→ **TASK DESCRIPTION**: Look for the word "train" in the entries and copy each line where it appears.
>>>
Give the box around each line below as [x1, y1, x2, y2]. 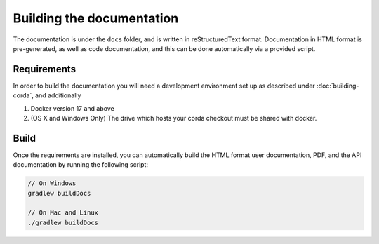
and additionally [35, 91, 81, 100]
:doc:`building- [316, 81, 359, 90]
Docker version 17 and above [30, 104, 115, 112]
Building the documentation [13, 11, 179, 26]
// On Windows [27, 179, 77, 187]
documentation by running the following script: [13, 161, 149, 169]
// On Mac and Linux [27, 209, 98, 217]
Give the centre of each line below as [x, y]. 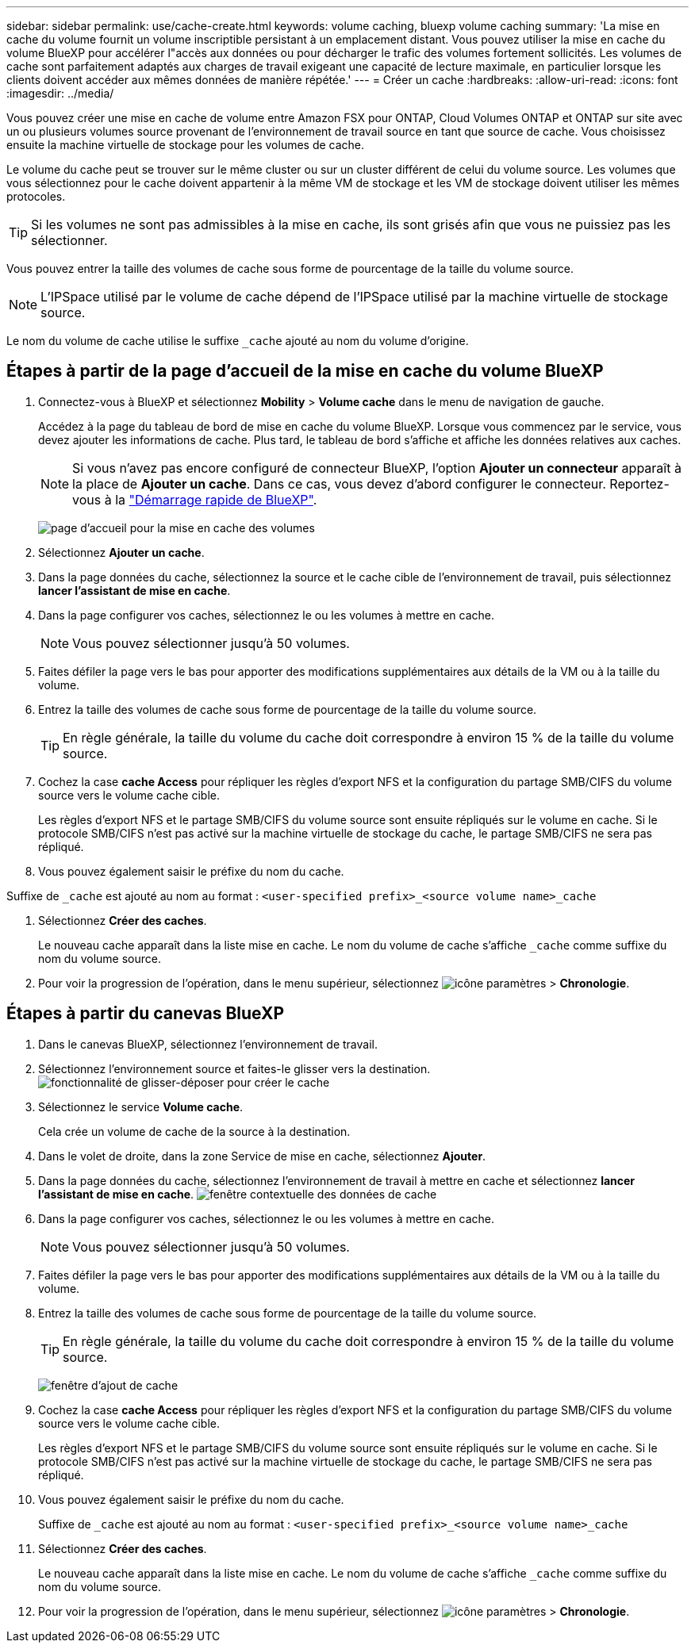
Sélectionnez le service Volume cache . [141, 1106]
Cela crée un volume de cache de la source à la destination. [194, 1131]
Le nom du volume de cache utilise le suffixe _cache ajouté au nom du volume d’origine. [238, 341]
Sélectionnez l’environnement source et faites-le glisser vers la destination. [234, 1068]
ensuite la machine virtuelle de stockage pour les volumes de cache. [186, 145]
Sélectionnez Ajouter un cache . [121, 552]
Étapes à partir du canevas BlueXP [146, 1014]
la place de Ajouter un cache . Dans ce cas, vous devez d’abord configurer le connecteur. [339, 483]
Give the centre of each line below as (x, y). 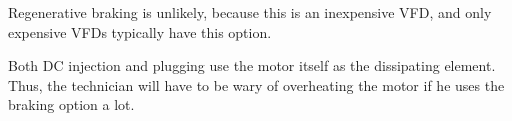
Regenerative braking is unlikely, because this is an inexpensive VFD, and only (250, 12)
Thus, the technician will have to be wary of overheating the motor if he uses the (256, 84)
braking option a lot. (71, 104)
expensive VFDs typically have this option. (140, 31)
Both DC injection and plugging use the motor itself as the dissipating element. (252, 65)
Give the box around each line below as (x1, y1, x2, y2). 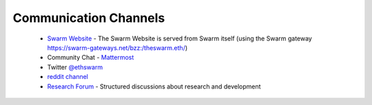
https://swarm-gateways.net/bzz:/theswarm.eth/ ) (47, 43, 188, 51)
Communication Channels (12, 10, 165, 25)
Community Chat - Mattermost (47, 54, 134, 62)
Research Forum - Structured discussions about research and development (47, 82, 261, 91)
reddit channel (47, 73, 89, 81)
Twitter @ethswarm (47, 62, 103, 71)
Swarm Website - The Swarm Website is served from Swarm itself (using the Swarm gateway (47, 34, 313, 43)
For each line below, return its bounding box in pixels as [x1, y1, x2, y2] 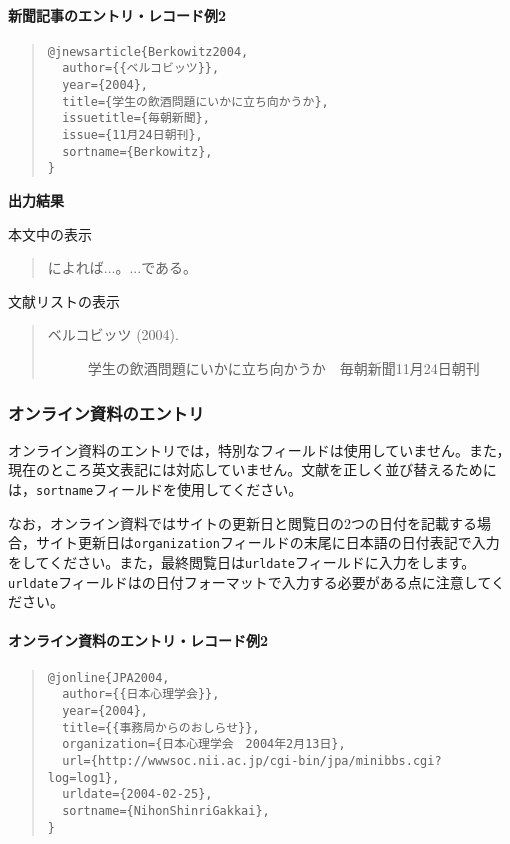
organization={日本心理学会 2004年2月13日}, [62, 737, 346, 752]
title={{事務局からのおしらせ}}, [62, 720, 260, 735]
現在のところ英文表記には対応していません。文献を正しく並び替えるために [8, 459, 497, 480]
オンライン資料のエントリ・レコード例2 [8, 630, 269, 651]
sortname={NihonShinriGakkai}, [62, 803, 270, 818]
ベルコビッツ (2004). [47, 324, 179, 345]
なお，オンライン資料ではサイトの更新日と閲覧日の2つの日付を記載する [8, 512, 477, 533]
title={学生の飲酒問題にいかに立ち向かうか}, [62, 94, 329, 109]
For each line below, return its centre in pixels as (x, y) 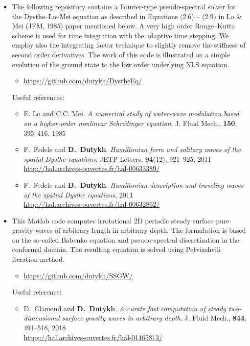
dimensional (42, 318)
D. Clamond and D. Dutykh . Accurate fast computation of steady (125, 308)
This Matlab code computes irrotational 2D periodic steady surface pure (121, 220)
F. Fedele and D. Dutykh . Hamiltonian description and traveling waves (134, 185)
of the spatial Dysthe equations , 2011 (78, 194)
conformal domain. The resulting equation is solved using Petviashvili (116, 249)
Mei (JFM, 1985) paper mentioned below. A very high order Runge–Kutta (124, 26)
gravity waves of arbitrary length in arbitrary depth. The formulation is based (129, 230)
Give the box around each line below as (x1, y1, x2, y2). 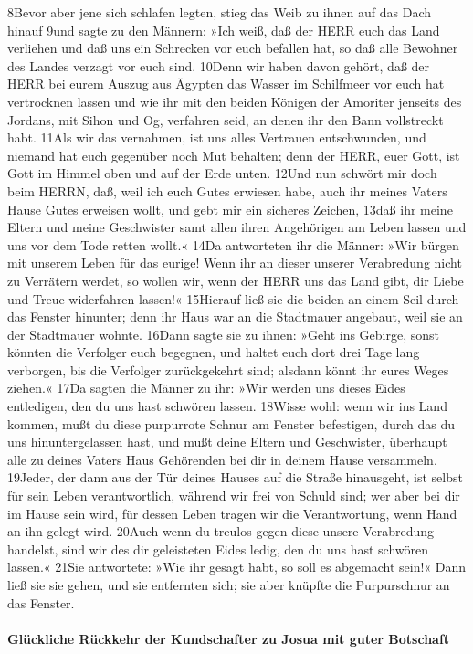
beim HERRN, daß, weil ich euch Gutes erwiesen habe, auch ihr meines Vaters (7, 181, 447, 200)
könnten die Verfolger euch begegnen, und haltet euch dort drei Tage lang (7, 343, 420, 362)
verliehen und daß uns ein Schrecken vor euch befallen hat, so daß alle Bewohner (7, 38, 458, 58)
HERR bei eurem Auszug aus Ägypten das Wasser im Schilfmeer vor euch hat (7, 74, 445, 93)
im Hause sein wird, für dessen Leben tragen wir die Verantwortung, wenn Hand (7, 503, 457, 522)
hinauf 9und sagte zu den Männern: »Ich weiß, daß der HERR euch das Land (7, 20, 440, 39)
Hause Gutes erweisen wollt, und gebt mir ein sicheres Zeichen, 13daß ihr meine (7, 199, 453, 218)
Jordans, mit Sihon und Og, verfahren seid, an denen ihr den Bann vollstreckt (7, 110, 444, 129)
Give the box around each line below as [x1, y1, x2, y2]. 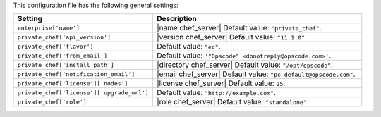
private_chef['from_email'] [17, 51, 108, 59]
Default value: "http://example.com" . [156, 88, 277, 98]
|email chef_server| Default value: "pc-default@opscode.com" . [156, 69, 356, 79]
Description [156, 14, 198, 24]
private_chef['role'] [17, 98, 87, 106]
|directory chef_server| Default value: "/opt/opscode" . [156, 60, 334, 70]
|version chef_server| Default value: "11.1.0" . [156, 32, 307, 42]
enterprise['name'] [17, 24, 80, 32]
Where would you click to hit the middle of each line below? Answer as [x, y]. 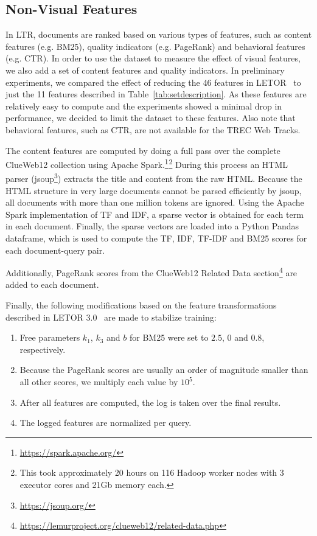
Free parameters [50, 337]
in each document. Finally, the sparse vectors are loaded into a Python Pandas [152, 226]
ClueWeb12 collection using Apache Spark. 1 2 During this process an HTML [147, 163]
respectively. [43, 349]
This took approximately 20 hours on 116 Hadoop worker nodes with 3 [152, 472]
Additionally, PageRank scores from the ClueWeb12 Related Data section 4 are [152, 272]
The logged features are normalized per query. [106, 423]
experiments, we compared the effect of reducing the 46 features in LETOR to [153, 82]
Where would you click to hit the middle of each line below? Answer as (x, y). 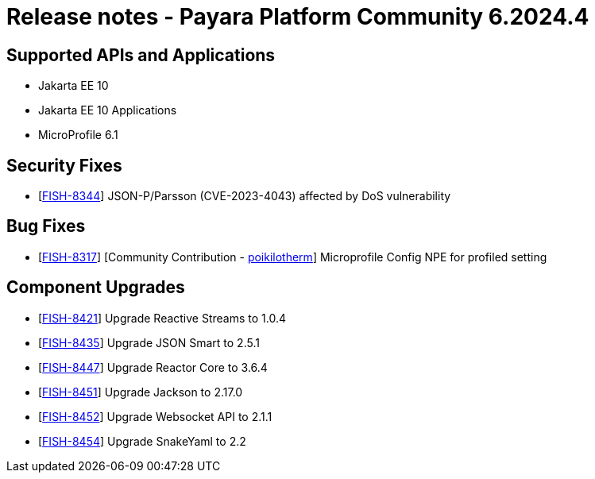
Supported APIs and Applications (141, 55)
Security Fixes (64, 165)
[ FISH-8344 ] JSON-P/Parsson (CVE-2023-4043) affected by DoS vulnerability (245, 196)
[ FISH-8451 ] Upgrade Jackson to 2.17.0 (141, 392)
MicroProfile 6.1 (78, 135)
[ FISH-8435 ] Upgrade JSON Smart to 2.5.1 (149, 342)
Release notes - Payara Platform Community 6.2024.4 (298, 17)
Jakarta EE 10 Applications (108, 110)
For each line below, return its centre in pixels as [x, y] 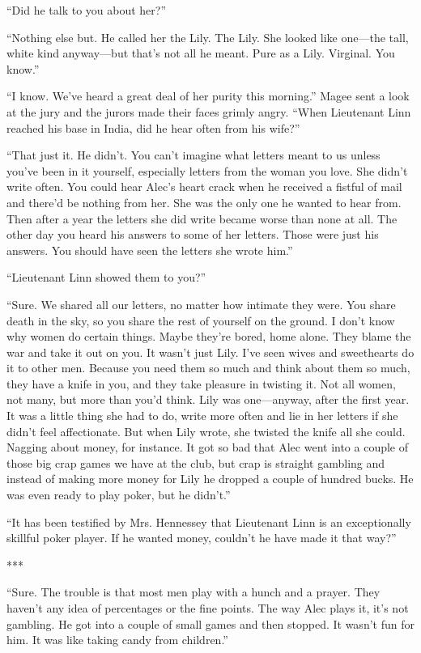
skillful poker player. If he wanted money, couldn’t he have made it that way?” [202, 538]
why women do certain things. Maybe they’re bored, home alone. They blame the [209, 336]
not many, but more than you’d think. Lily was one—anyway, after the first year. [208, 399]
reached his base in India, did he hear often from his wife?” [153, 127]
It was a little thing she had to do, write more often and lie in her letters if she [202, 416]
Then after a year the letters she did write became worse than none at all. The [202, 218]
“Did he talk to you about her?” [87, 10]
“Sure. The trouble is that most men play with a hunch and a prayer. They [193, 592]
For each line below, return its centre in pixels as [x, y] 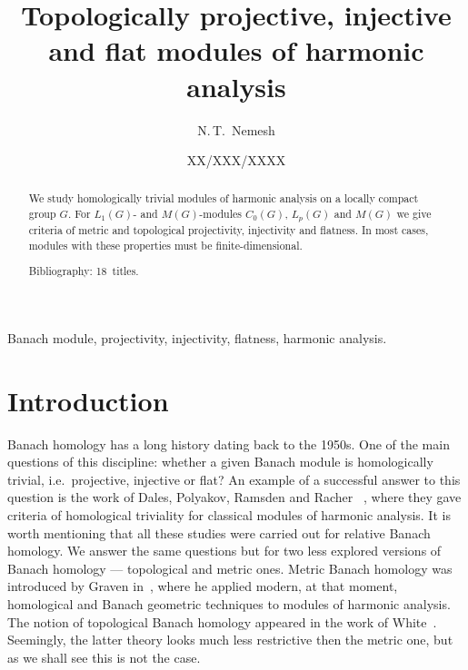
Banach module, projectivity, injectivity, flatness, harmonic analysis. [197, 337]
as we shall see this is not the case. [104, 657]
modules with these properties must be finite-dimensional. [165, 245]
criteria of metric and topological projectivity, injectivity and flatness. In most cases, [229, 230]
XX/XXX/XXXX [236, 160]
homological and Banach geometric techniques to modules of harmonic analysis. [229, 604]
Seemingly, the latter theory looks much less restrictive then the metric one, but [230, 640]
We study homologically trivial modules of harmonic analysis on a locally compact [224, 198]
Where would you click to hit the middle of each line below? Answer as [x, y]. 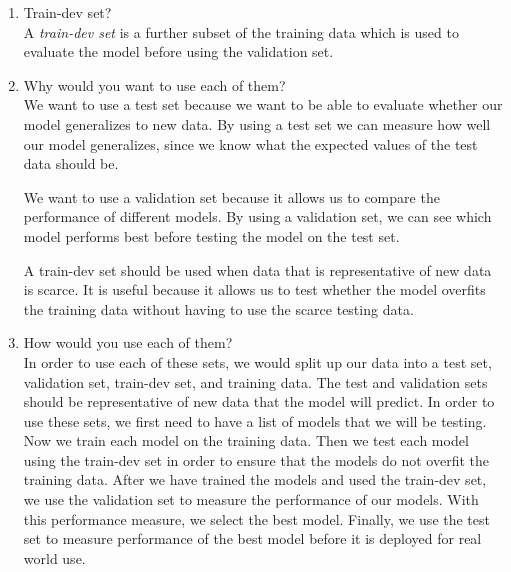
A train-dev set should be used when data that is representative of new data [257, 269]
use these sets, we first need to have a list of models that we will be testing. [255, 420]
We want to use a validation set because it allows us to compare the [231, 196]
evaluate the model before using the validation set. [178, 51]
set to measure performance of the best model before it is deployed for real [252, 538]
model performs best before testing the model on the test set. [211, 235]
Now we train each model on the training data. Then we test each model [246, 440]
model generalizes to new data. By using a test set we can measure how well [257, 123]
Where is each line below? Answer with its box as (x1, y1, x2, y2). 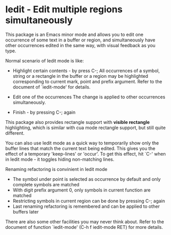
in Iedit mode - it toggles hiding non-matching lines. (5, 156, 114, 162)
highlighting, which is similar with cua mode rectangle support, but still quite (5, 124, 166, 131)
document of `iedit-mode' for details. (12, 83, 91, 90)
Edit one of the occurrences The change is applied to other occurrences (12, 94, 165, 100)
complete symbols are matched (12, 181, 79, 187)
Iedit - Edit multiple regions (5, 4, 123, 15)
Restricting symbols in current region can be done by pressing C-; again (12, 198, 165, 204)
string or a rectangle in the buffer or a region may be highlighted (12, 73, 148, 79)
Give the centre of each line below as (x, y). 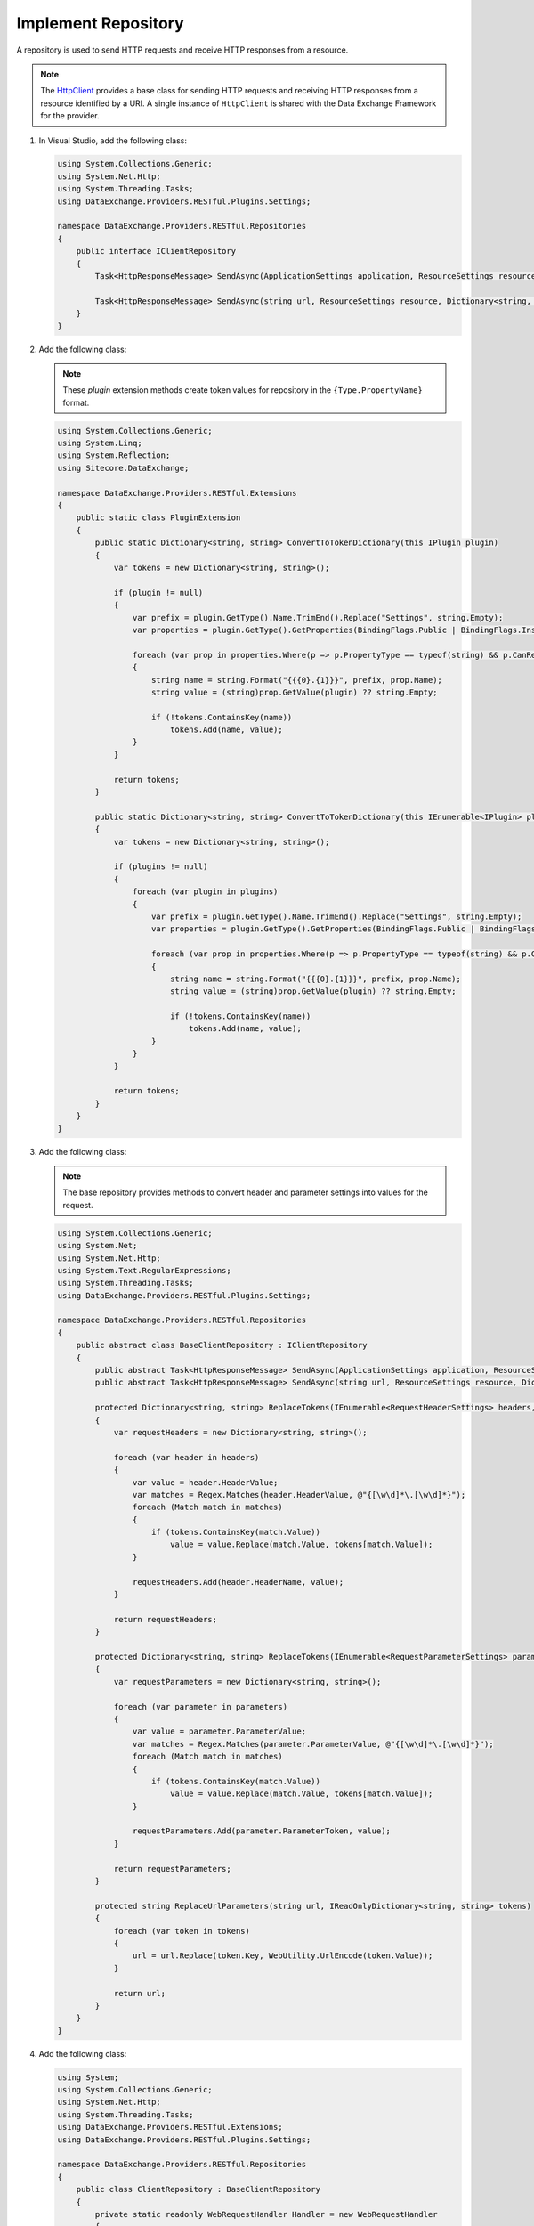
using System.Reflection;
<<<
→ **TASK SOLUTION**:
A train-dev set should be used when data that is representative of new data [257, 269]
Now we train each model on the training data. Then we test each model [246, 440]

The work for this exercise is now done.